Робби сверился с картой:
– Выезжаем отсюда и сворачиваем к востоку на Педерсен, а оттуда прямо на Мешома-Фолз.
– О'кей.
Через несколько минут мы свернули с автострады, и я увидела указатель на Мешома-Фолз, штат Нью-Йорк.
У меня по спине пробежал холодок. Здесь я родилась.
Я медленно ехала по Мэйн-стрит, разглядывая дома. Мешома-Фолз оказался очень похожим на наш Видоуз-Вэйл, только был не таким старым и совсем невикторианским. Очень миленький городок, и я поняла, почему Мейв и Ангус решили поселиться здесь. Я выбрала наугад боковую улицу и свернула на нее, еще больше снизив скорость, чтобы можно было внимательно рассмотреть каждый дом. Робби, сидя рядом со мной, жевал чипсы и постукивал пальцами по панели радио.

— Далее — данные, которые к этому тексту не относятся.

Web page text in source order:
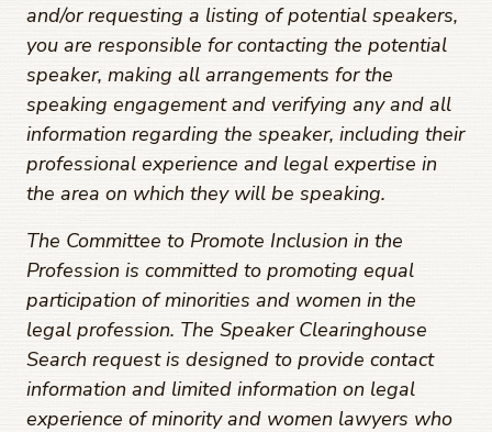
and/or requesting a listing of potential speakers,
you are responsible for contacting the potential
speaker, making all arrangements for the
speaking engagement and verifying any and all
information regarding the speaker, including their
professional experience and legal expertise in
the area on which they will be speaking.
The Committee to Promote Inclusion in the
Profession is committed to promoting equal
participation of minorities and women in the
legal profession. The Speaker Clearinghouse
Search request is designed to provide contact
information and limited information on legal
experience of minority and women lawyers who
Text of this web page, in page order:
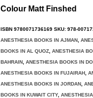
Colour Matt Finshed
ISBN 9780071736169 SKU: 978-
ANESTHESIA BOOKS IN AJMAN
BOOKS IN AL QUOZ ANESTHESIA
BAHRAIN ANESTHESIA BOOKS IN
ANESTHESIA BOOKS IN FUJAIRAH
ANESTHESIA BOOKS IN JORDAN
BOOKS IN KUWAIT CITY,

– Ну и когда же ты собираешься рассказать мне, зачем мы здесь? – пошутил он.
– М-м-м… – Я не знала, что ответить.
Мне хотелось представить все это просто как поездку ради забавы, просто как возможность куда-то съездить и что-нибудь увидеть. Но Робби слишком хорошо меня знал.

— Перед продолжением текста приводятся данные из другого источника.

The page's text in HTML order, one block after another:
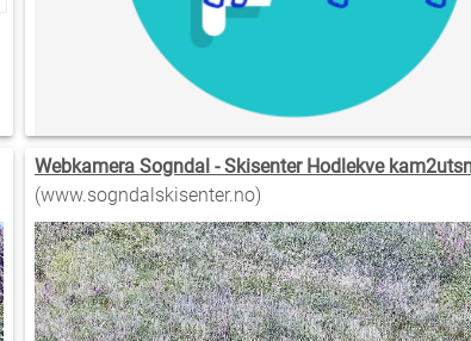
Webkamera Sogndal - Skisenter Hodlekve
(www.sogndalskisenter.no)

– Я расскажу тебе позже, – прошептала я, чувствуя себя как-то неуверенно и уязвимо.
Поведать ему только часть этой истории означало рассказать все, а мне самой надо было во всем разобраться.
– Ты когда-нибудь бывала здесь раньше? – спросил Робби.
Я отрицательно покачала головой. Все дома здесь выглядели скромно, но ни один из них не был похож на тот, что привиделся мне в моем гадании. Потом дома стали попадаться реже, они находились на большом расстоянии один от другого, и мы снова выехали за город. Я начала сомневаться, зачем я все это затеяла. С чего я вдруг решила, что смогу узнать дом Мейв? И если я каким-то чудом все же отыщу его, то что стану делать? Вся затея была глупостью…
Вот он!
Я нажала на тормоза – машина резко остановилась. Робби сердито покосился на меня, но я этого почти не заметила. Дом из моего видения, дом моей матери, в котором я родилась, стоял прямо передо мной.
16. Тайник
12 января, 1999 год
Я болен, это несомненно.
Тетя Шелах сказала, что я был без сознания целых шесть дней, что я бредил и у меня была высокая температура. Для меня все это было как сама смерть. Я не помню, что случилось со мной. И никто не скажет ни единого слова.